In his six matches to date, Nadal has gone 4-2 in first sets but has dropped 28 games in the process. That hardly inspires confidence.
Especially against Ferrer, who hasn't just gone 6-0 in first sets this tournament—he's gone 18-0 in combined sets. That's right: He's swept each match he's played three sets to nil.
Ferrer has only dropped 13 first-set games in his first six matches, less than half the number Nadal has. All of which is to say: Ferrer stands a good chance of going up 1-0 against Nadal, and going behind like that could be a dangerous disadvantage for the defending champ. Especially considering...
...Nadal's Physical Fitness
I think we're past the point where Nadal's return from injury is noteworthy. His tournament victories leading up to Roland Garros, along with his impressive return to the finals here, have both made it clear that he feels limited ill effects from his time off.
No, Nadal's physical fitness comes into question, in part, because of what was alluded to above. He's had a much more strenuous tournament than his opponent.
Ferrer benefited from one of the luckiest draws in recent memory, not needing to play a genuinely tough opponent until Jo-Wilfred Tsonga in the semis. His freshness was evident in that matchup, as he swept the Frenchman who has given so many players so many problems in the past. Ferrer made it look easy.
Sweeping 18 sets en route to the final is sort of taking a no-hitter into the ninth, only the opposite. The pitcher holding the no-hitter would likely be tired, perhaps overextending himself in order to accomplish the feat. In tennis, though, going 18 up, 18 down makes you less tired, allowing the player to exert less energy than any other player in the field. And that is advantageous in every sense of the word.
Nadal cannot make the same claim, playing his longest tournament since returning to action. Ferrer's 19th set of the tournament will be set one vs. Nadal; Nadal's 19th set was set two vs. Djokovic. Think about everything Rafa had to endure after that second set. Think about the beads of sweat that dripped off his coif and splattered onto the clay.
All of that is the difference between Rafa's form and Ferrer's. Hopefully for the former, it won't mean the difference between winning and losing.

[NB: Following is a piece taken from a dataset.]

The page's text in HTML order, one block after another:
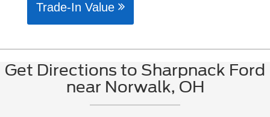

Ferrer's Career-Defining Moment
Nadal is four years younger than Ferrer, and barring unforeseen circumstance, he will play about that much longer. But for Rafa, the logline of his story has already been written. No matter what happens from here, he'll go down among the best players ever—no result on Sunday can change that.

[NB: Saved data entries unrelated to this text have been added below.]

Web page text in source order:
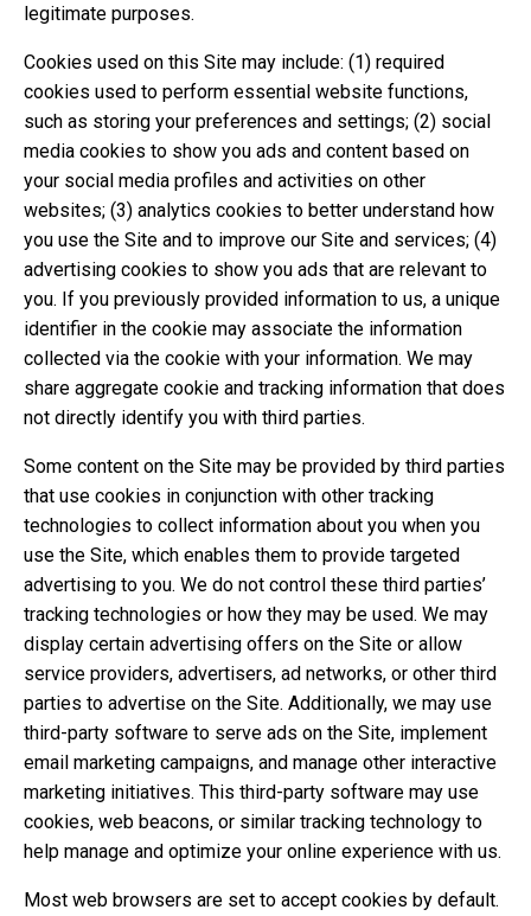
legitimate purposes.
Cookies used on this Site may include: (1) required
cookies used to perform essential website functions,
such as storing your preferences and settings; (2) social
media cookies to show you ads and content based on
your social media profiles and activities on other
websites; (3) analytics cookies to better understand how
you use the Site and to improve our Site and services; (4)
advertising cookies to show you ads that are relevant to
you. If you previously provided information to us, a unique
identifier in the cookie may associate the information
collected via the cookie with your information. We may
share aggregate cookie and tracking information that does
not directly identify you with third parties.
Some content on the Site may be provided by third parties
that use cookies in conjunction with other tracking
technologies to collect information about you when you
use the Site, which enables them to provide targeted
advertising to you. We do not control these third parties’
tracking technologies or how they may be used. We may
display certain advertising offers on the Site or allow
service providers, advertisers, ad networks, or other third
parties to advertise on the Site. Additionally, we may use
third-party software to serve ads on the Site, implement
email marketing campaigns, and manage other interactive
marketing initiatives. This third-party software may use
cookies, web beacons, or similar tracking technology to
help manage and optimize your online experience with us.
Most web browsers are set to accept cookies by default.

But for David Ferrer, Sunday's match means everything. His entire legacy hangs in the balance. Ferrer has had a great career, but he was born in the wrong era—an epoch that was ruled by four and only four people. There's no reason a player this good should be making his first Grand Slam final at 31.
But alas, that's how it played out, and against Rafael Nadal this afternoon, Ferrer will attempt to alter his eternal legacy. Will he go down as a Grand Slam champion? Or will he go down as a guy who could never quite get over the hump?
Like John Proctor in The Crucible, the sanctity of David Ferrer's name is on the line. If it took him this long to make a Grand Slam final, it's not wrong to assume he'll never make it back. He won't be playing with a "win or go home" attitude—he'll be playing with an air that screams "win or die on the warm, burnt clay."
Nadal won't lack for energy, but his opponent is sure to be more invested and more fired up than he will be. It will be interesting to see how Rafa responds to that emotion.